In the years since, the airport authorities have continued to levy parking charges for aircraft and issue invoices to Air India.
But the airline disputed those invoices on the grounds that it had no record of the aircraft, registered as VT-EHH, being parked there.
This situation changed only when Kolkata Airport issued a formal request to Air India to remove the aircraft. The airline’s chief executive, Campbell Wilson, acknowledged the mistake in an internal message to staff, which has since been widely reported.

“While disposing of an old aircraft is not unusual, it is not unusual – because this is an aircraft we didn’t even know we owned until recently!” Mr.
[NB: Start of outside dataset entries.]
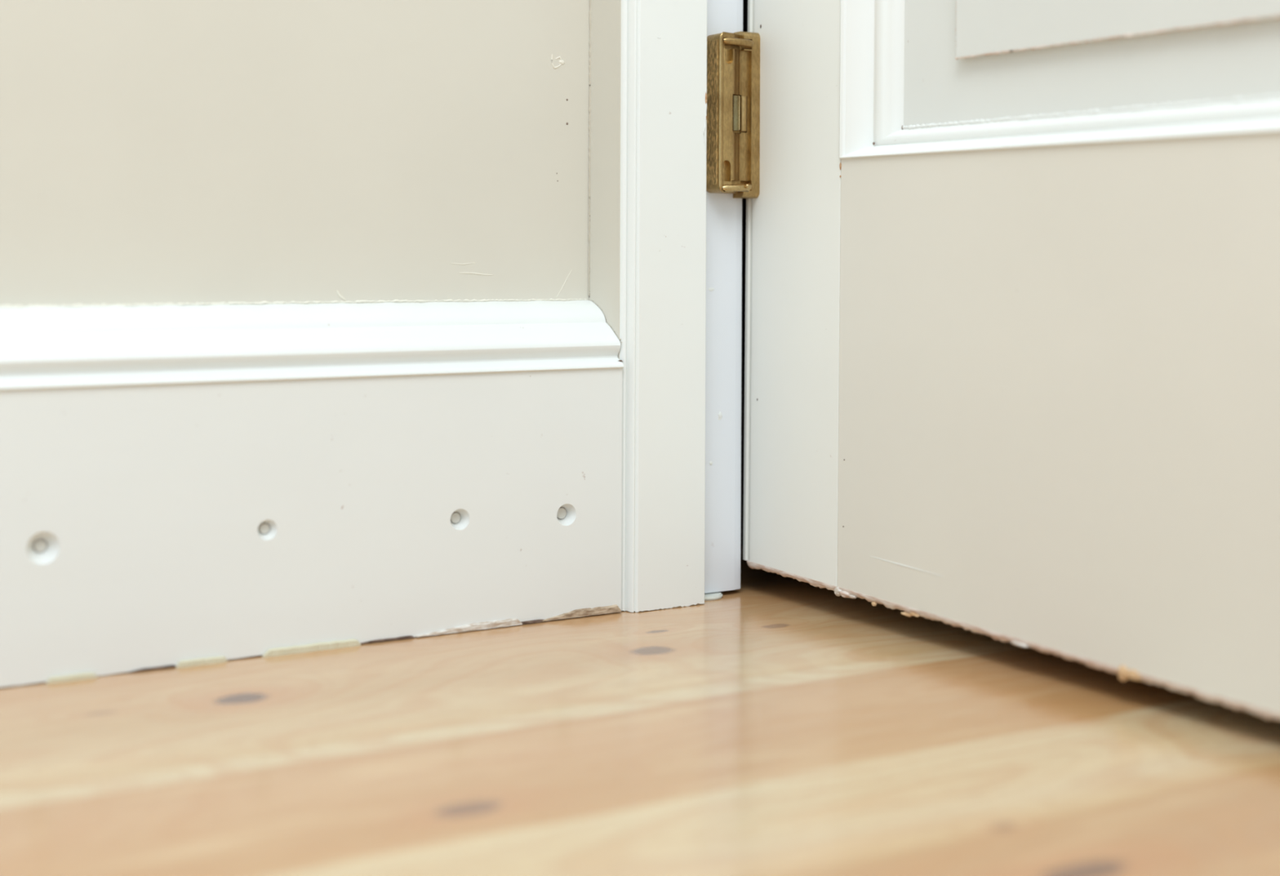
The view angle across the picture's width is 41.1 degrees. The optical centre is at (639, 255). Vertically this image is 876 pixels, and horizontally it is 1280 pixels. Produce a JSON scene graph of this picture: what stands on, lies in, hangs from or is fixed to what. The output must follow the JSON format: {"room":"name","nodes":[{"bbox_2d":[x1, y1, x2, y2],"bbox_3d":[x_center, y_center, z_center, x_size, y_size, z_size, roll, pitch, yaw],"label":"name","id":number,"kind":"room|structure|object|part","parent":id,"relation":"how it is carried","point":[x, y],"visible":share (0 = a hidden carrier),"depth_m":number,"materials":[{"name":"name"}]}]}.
{"room":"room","nodes":[
{"label":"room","id":0,"kind":"room"},
{"bbox_2d":[0,0,590,307],"bbox_3d":[-1.142,-1.067,0.316,2.650,2.500,0.121,0,0,-31],"label":"wall","id":1,"kind":"structure","parent":0,"point":[153,152],"depth_m":0.84,"materials":[{"name":"beige paint"}]},
{"bbox_2d":[0,300,623,687],"bbox_3d":[-1.127,0.101,0.235,2.599,0.164,0.038,0,0,-31],"label":"baseboard","id":2,"kind":"structure","parent":1,"relation":"attached to","point":[148,448],"depth_m":0.81,"materials":[{"name":"white paint"}]},
{"bbox_2d":[32,538,47,552],"bbox_3d":[-0.264,0.128,0.750,0.006,0.006,0.001,0,0,-31],"label":"screw","id":3,"kind":"object","parent":2,"relation":"in","point":[40,545],"visible":1,"depth_m":0.75,"materials":[{"name":"white paint"}]},
{"bbox_2d":[258,522,270,534],"bbox_3d":[-0.176,0.128,0.801,0.005,0.005,0.001,0,0,-31],"label":"screw","id":4,"kind":"object","parent":2,"relation":"in","point":[264,528],"visible":1,"depth_m":0.80,"materials":[{"name":"white paint"}]},
{"bbox_2d":[450,511,460,523],"bbox_3d":[-0.092,0.131,0.854,0.006,0.006,0.001,0,0,-31],"label":"screw","id":5,"kind":"object","parent":2,"relation":"in","point":[455,517],"visible":1,"depth_m":0.85,"materials":[{"name":"white paint"}]},
{"bbox_2d":[556,506,566,519],"bbox_3d":[-0.041,0.134,0.886,0.006,0.006,0.001,0,0,-31],"label":"screw","id":6,"kind":"object","parent":2,"relation":"in","point":[562,513],"visible":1,"depth_m":0.89,"materials":[{"name":"white paint"}]},
{"bbox_2d":[588,0,706,612],"bbox_3d":[0.007,-0.862,0.925,0.052,2.100,0.042,0,0,-31],"label":"trim","id":7,"kind":"structure","parent":1,"relation":"attached to","point":[647,108],"depth_m":0.91,"materials":[{"name":"white paint"}]},
{"bbox_2d":[706,31,759,199],"bbox_3d":[0.051,-0.078,0.939,0.031,0.092,0.021,0,0,-31],"label":"butt hinge","id":8,"kind":"object","parent":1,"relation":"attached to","point":[733,60],"visible":1,"depth_m":0.93,"materials":[{"name":"gold metal"}]},
{"bbox_3d":[0.053,-0.037,0.932,0.021,0.005,0.005,0,0,-38],"label":"tie rod","id":9,"kind":"part","parent":8,"relation":"part of","materials":[{"name":"gold metal"}]},
{"bbox_3d":[0.054,-0.117,0.933,0.021,0.004,0.006,0,0,-31],"label":"tie rod","id":10,"kind":"part","parent":8,"relation":"part of","materials":[{"name":"gold metal"}]},
{"bbox_3d":[0.058,-0.078,0.947,0.011,0.092,0.014,0,0,-31],"label":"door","id":11,"kind":"part","parent":8,"relation":"part of","materials":[{"name":"gold metal"}]},
{"bbox_2d":[0,546,1279,875],"bbox_3d":[-0.098,0.203,-0.490,3.600,0.030,2.850,0,0,-31],"label":"floor","id":12,"kind":"structure","parent":0,"point":[776,725],"depth_m":0.64,"materials":[{"name":"brown wood"}]},
{"bbox_2d":[45,671,97,684],"bbox_3d":[-0.250,0.186,0.750,0.022,0.003,0.002,0,0,-31],"label":"strip","id":13,"kind":"object","parent":12,"relation":"on","point":[68,677],"visible":1,"depth_m":0.75,"materials":[{"name":"beige wood"}]},
{"bbox_2d":[175,655,226,667],"bbox_3d":[-0.200,0.186,0.780,0.024,0.003,0.002,0,0,-31],"label":"strip","id":14,"kind":"object","parent":12,"relation":"on","point":[212,660],"visible":1,"depth_m":0.78,"materials":[{"name":"beige wood"}]},
{"bbox_2d":[262,638,360,657],"bbox_3d":[-0.155,0.185,0.808,0.048,0.004,0.002,0,0,-31],"label":"strip","id":15,"kind":"object","parent":12,"relation":"on","point":[321,646],"visible":1,"depth_m":0.81,"materials":[{"name":"beige wood"}]},
{"bbox_2d":[704,591,722,600],"bbox_3d":[0.036,0.187,0.940,0.020,0.002,0.020,0,0,-31],"label":"floor glide","id":16,"kind":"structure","parent":12,"relation":"on","point":[715,595],"depth_m":0.94,"materials":[{"name":"white plastic"}]},
{"bbox_2d":[740,0,747,546],"bbox_3d":[0.548,-1.060,0.869,0.810,2.500,1.100,0,0,-31],"label":"gap","id":17,"kind":"structure","parent":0,"point":[744,2],"depth_m":1.10,"materials":[{"name":"black"}]},
{"bbox_2d":[704,0,742,593],"bbox_3d":[0.014,-0.813,0.996,0.034,1.997,0.128,0,0,-31],"label":"trim","id":18,"kind":"structure","parent":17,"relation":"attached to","point":[723,211],"depth_m":0.94,"materials":[{"name":"white paint"}]},
{"bbox_3d":[0.742,-1.059,-0.055,0.096,2.500,2.720,0,0,-31],"label":"wall","id":19,"kind":"structure","parent":0,"visible":0},
{"bbox_2d":[742,0,1279,719],"bbox_3d":[0.268,-0.804,0.657,0.042,1.978,0.743,0,0,-31],"label":"door","id":20,"kind":"structure","parent":19,"relation":"in","point":[1011,348],"depth_m":0.77,"materials":[{"name":"white paint"}]},
{"bbox_3d":[0.263,0.064,0.660,0.040,0.224,0.547,0,0,-31],"label":"rail","id":21,"kind":"part","parent":20,"relation":"part of","materials":[{"name":"beige paint"}]},
{"bbox_3d":[0.257,-0.858,0.655,0.022,1.621,0.533,0,0,-31],"label":"panel moulding","id":22,"kind":"part","parent":20,"relation":"part of","materials":[{"name":"paint"}]},
{"bbox_3d":[0.268,-0.858,0.662,0.015,1.619,0.531,0,0,-31],"label":"panel","id":23,"kind":"part","parent":20,"relation":"part of","materials":[{"name":"paint"}]}
]}
Wilson said.
“Over time, it disappeared from memory and only came to light when our friends at the Kolkata airport informed us of its presence in a (very) remote parking area and asked us to remove it! After verifying that it was indeed ours, we have now done so – and thus we have removed another old cobweb from our cupboard.”
Air India has said that the aircraft slipped from its books amid continuous restructuring. It started its life with Indian Airlines and was absorbed into Air India after the merger of the two carriers in 2007. The jet was later adapted for freight use and leased to India Post before being withdrawn from service.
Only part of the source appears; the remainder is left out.